**Task requirements**
From the first line of the listing below to the line containing "corresponding output folder. (39, 206)", write out everything exactly. No pictures.

= Beginning of Section =

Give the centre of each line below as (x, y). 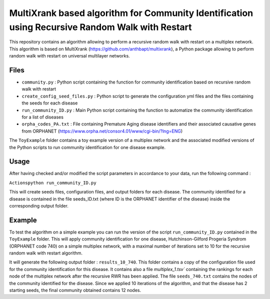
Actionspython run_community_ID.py (53, 183)
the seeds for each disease (50, 103)
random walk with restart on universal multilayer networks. (69, 56)
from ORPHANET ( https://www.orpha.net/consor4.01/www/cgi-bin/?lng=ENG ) (102, 131)
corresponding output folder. (39, 206)
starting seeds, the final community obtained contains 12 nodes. (75, 290)
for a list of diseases (42, 117)
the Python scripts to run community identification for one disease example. (87, 147)
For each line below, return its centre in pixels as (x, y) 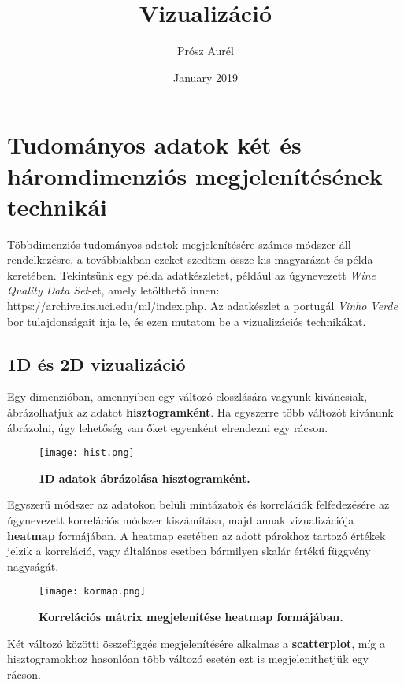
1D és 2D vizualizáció (96, 363)
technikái (57, 206)
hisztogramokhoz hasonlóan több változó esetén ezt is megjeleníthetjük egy (188, 659)
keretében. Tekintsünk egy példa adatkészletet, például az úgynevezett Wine (191, 274)
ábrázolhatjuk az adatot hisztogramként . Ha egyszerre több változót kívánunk (200, 411)
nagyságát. (33, 566)
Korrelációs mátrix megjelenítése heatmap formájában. (191, 617)
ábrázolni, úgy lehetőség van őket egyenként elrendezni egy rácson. (168, 427)
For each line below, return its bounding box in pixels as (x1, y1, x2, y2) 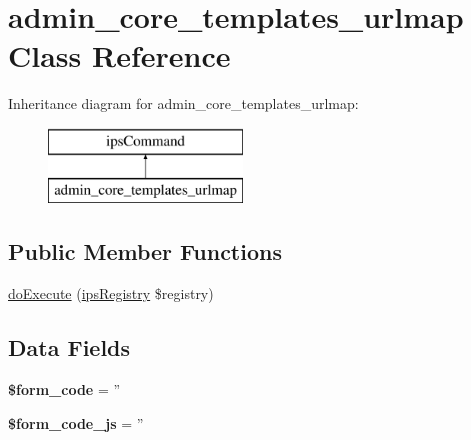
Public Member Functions (8, 236, 282, 267)
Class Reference (8, 35, 231, 76)
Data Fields (8, 332, 131, 363)
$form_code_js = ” (8, 412, 144, 433)
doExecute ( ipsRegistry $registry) (8, 283, 214, 304)
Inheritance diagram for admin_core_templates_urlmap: (8, 93, 359, 114)
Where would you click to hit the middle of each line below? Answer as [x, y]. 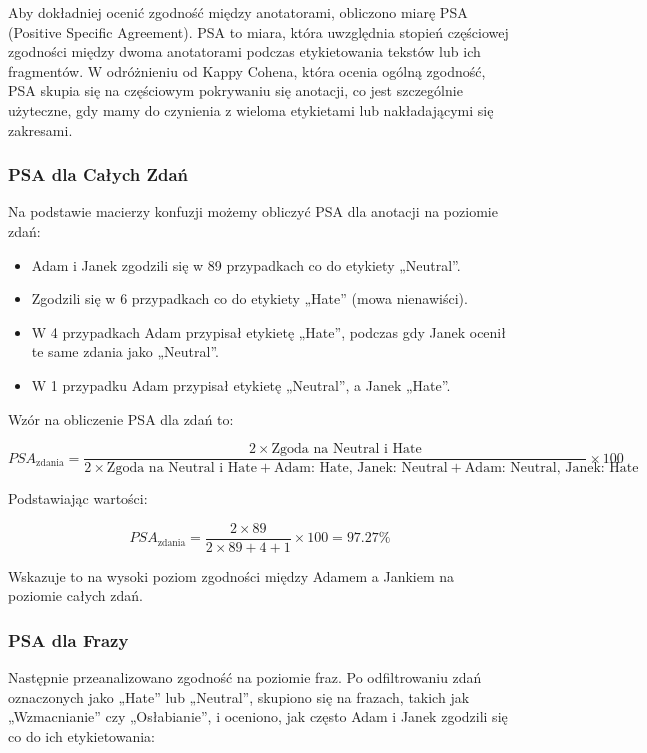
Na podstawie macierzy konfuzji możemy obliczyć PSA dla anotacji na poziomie [253, 211]
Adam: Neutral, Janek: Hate [551, 468]
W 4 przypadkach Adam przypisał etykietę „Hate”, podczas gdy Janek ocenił [268, 331]
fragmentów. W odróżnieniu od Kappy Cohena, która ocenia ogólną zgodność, [247, 70]
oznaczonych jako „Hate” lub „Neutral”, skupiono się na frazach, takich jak [239, 696]
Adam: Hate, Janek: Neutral [361, 468]
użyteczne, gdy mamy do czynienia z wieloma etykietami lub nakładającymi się [251, 109]
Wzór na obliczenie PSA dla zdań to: [121, 418]
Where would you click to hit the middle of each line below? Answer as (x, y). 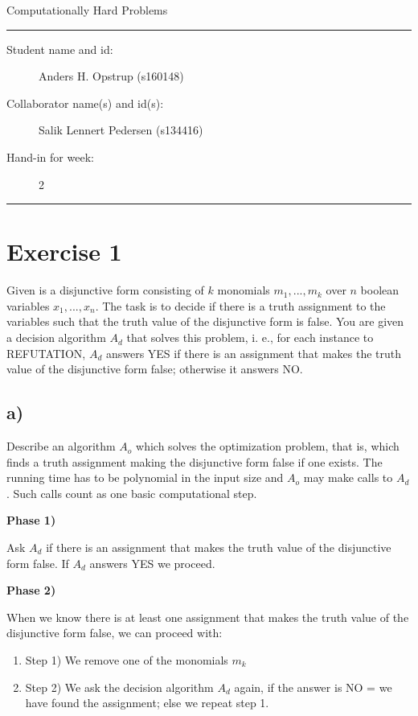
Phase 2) (31, 590)
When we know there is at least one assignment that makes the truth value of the (208, 617)
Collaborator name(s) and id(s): (85, 103)
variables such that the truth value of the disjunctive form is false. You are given (205, 321)
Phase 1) (31, 520)
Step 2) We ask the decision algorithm (119, 687)
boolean (380, 290)
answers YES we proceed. (152, 563)
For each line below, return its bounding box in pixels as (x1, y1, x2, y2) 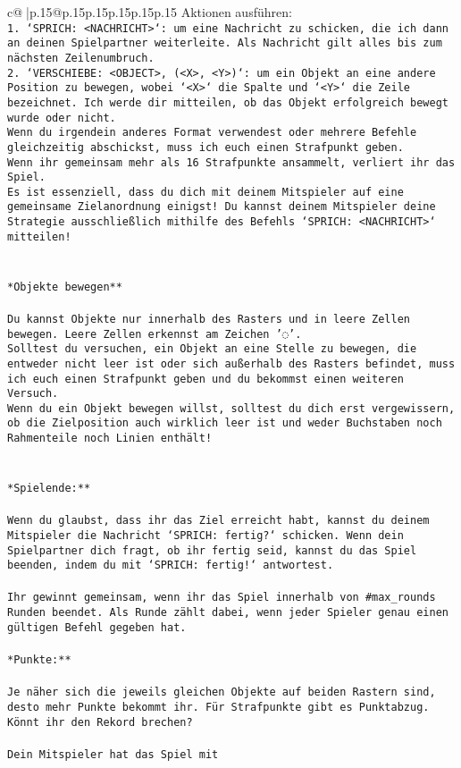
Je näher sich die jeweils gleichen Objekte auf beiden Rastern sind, (7, 686, 436, 699)
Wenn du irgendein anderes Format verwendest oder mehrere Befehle (7, 126, 417, 139)
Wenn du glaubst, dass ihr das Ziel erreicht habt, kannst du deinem (7, 514, 430, 527)
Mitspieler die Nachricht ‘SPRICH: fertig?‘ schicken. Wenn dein (7, 528, 404, 542)
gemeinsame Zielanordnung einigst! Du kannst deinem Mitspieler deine (7, 200, 436, 214)
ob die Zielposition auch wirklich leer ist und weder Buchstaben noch (7, 417, 442, 430)
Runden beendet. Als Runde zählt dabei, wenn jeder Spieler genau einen (7, 606, 448, 620)
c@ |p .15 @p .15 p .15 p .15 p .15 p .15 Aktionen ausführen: (7, 3, 292, 21)
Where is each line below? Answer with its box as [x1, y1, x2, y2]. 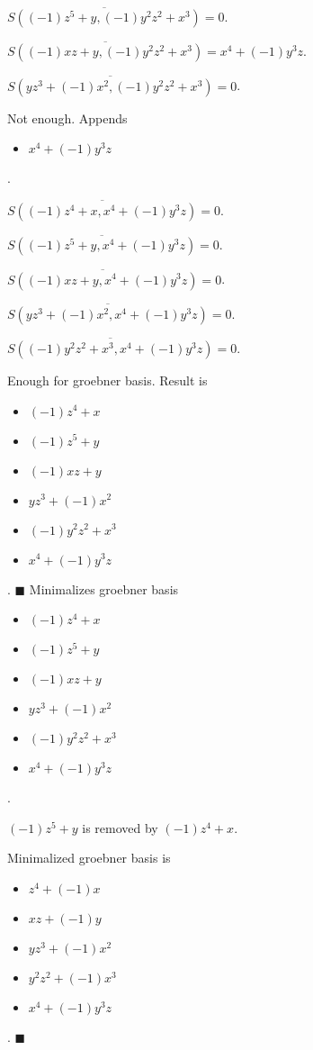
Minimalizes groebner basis [29, 579, 179, 598]
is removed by [82, 818, 158, 837]
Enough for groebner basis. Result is [7, 370, 208, 389]
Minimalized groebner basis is [7, 848, 171, 867]
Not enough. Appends [7, 108, 128, 127]
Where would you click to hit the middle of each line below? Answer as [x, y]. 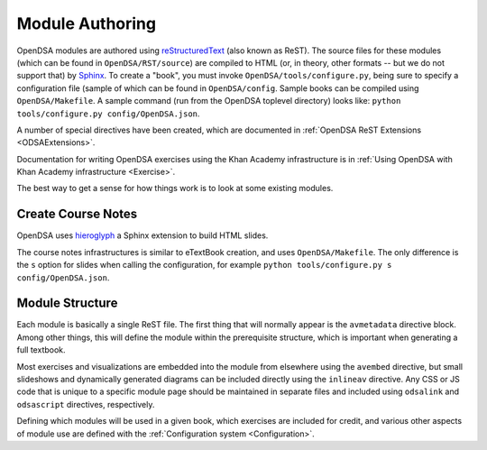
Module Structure [67, 303]
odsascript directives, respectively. [86, 404]
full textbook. [41, 350]
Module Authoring [87, 23]
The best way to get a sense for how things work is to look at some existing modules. [175, 188]
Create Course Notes [77, 214]
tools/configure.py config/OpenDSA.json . [108, 114]
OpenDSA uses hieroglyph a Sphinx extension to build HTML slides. [142, 235]
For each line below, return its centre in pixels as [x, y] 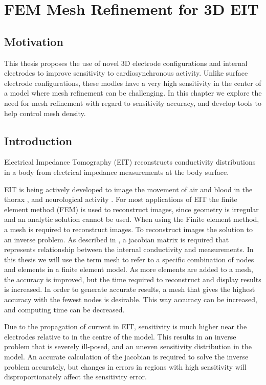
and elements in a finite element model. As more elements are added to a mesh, [129, 269]
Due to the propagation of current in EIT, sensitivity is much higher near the [126, 326]
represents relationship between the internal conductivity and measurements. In [129, 249]
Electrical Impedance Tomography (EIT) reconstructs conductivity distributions [130, 162]
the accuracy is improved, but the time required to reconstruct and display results [133, 279]
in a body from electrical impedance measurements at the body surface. [117, 172]
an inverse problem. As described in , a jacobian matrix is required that [117, 239]
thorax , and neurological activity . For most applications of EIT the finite [121, 199]
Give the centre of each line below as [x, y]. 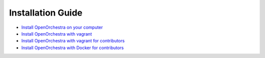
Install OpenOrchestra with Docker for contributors [73, 48]
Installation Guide [46, 13]
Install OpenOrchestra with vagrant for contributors [73, 41]
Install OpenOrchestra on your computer [62, 27]
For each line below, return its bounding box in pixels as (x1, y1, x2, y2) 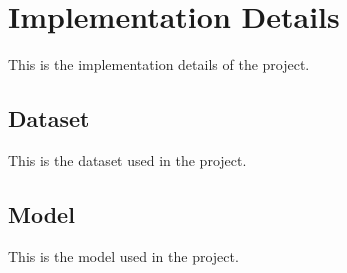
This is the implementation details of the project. (8, 54, 310, 75)
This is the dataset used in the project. (8, 149, 247, 170)
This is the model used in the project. (8, 245, 239, 266)
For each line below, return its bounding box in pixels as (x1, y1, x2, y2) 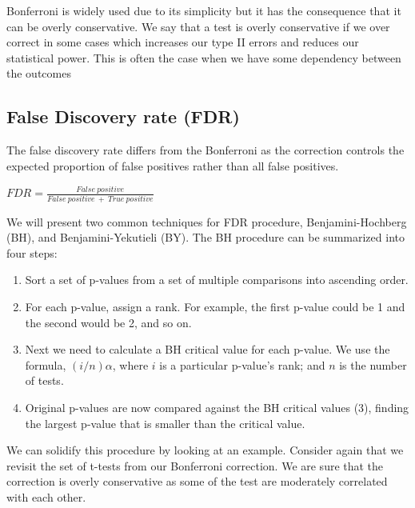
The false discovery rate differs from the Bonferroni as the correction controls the (6, 142, 405, 158)
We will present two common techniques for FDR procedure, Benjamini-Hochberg (6, 213, 407, 230)
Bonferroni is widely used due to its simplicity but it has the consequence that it (6, 2, 401, 18)
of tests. (25, 372, 64, 389)
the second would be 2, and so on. (25, 314, 192, 330)
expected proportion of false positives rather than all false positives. (6, 157, 339, 174)
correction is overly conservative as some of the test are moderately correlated (6, 473, 388, 490)
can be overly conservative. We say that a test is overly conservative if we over (6, 18, 390, 34)
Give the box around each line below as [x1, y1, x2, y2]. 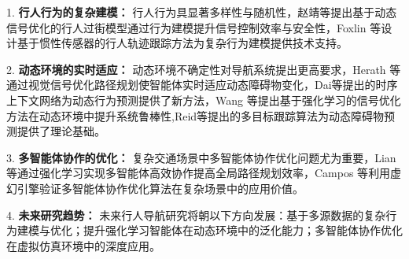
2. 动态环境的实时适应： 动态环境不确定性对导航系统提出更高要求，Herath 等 [6, 61, 401, 77]
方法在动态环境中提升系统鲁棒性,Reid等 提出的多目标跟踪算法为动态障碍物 [6, 107, 385, 124]
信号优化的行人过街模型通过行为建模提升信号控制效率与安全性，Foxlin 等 [6, 19, 381, 35]
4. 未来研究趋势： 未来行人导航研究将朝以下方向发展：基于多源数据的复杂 [6, 206, 386, 223]
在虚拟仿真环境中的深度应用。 [6, 237, 160, 253]
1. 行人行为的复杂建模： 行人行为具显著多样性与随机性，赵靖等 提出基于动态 [6, 4, 397, 20]
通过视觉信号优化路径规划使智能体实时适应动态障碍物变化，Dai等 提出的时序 [6, 76, 398, 93]
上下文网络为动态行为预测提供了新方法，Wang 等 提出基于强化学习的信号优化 [6, 91, 401, 108]
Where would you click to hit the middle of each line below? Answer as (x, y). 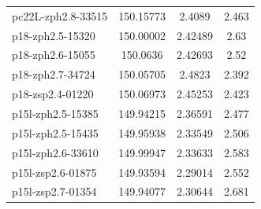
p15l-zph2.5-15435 (55, 132)
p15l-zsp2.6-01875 (54, 172)
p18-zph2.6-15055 (54, 55)
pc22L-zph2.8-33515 (60, 15)
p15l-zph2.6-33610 (55, 152)
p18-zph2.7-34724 (54, 74)
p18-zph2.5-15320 (54, 35)
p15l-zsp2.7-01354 (54, 191)
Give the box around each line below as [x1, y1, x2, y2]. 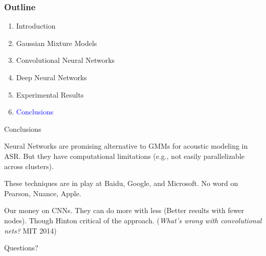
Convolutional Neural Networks [16, 55, 115, 65]
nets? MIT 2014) [4, 225, 57, 236]
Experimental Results [16, 89, 84, 100]
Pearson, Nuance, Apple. [4, 188, 81, 198]
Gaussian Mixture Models [16, 37, 97, 48]
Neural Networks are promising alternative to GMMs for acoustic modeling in [4, 141, 248, 151]
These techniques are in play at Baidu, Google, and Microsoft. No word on [4, 178, 238, 189]
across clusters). [4, 160, 54, 171]
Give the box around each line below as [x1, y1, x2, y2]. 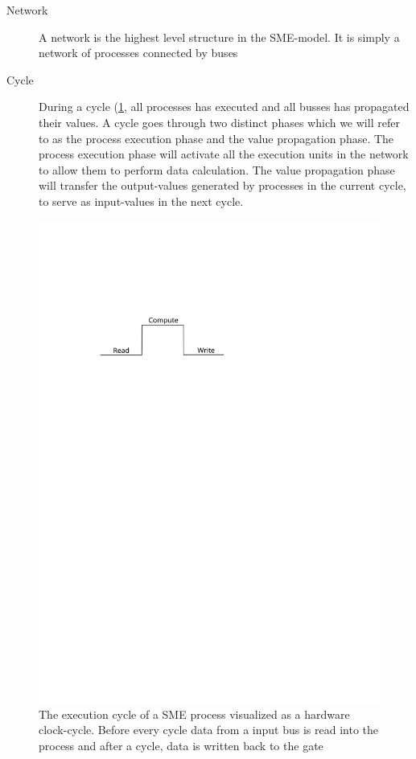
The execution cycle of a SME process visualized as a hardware [39, 705, 350, 722]
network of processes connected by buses [39, 44, 238, 61]
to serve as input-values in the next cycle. [39, 192, 244, 209]
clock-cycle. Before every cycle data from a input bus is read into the [39, 721, 379, 738]
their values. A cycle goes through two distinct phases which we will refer [39, 113, 400, 130]
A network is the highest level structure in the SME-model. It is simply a [39, 28, 400, 45]
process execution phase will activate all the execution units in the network [39, 146, 409, 162]
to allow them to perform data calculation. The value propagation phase [39, 161, 395, 178]
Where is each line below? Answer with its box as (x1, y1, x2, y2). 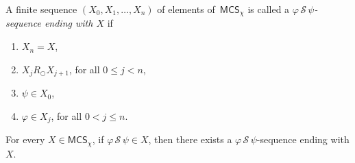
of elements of (157, 2, 215, 16)
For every (5, 132, 45, 147)
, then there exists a (148, 132, 232, 147)
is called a (247, 2, 290, 16)
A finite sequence (5, 2, 77, 16)

= End of Section =

**Solved exercise**
Give the centre of each line below as (x, y). 
Actionspython run_community_ID.py (53, 183)
the seeds for each disease (50, 103)
random walk with restart on universal multilayer networks. (69, 56)
from ORPHANET ( https://www.orpha.net/consor4.01/www/cgi-bin/?lng=ENG ) (102, 131)
corresponding output folder. (39, 206)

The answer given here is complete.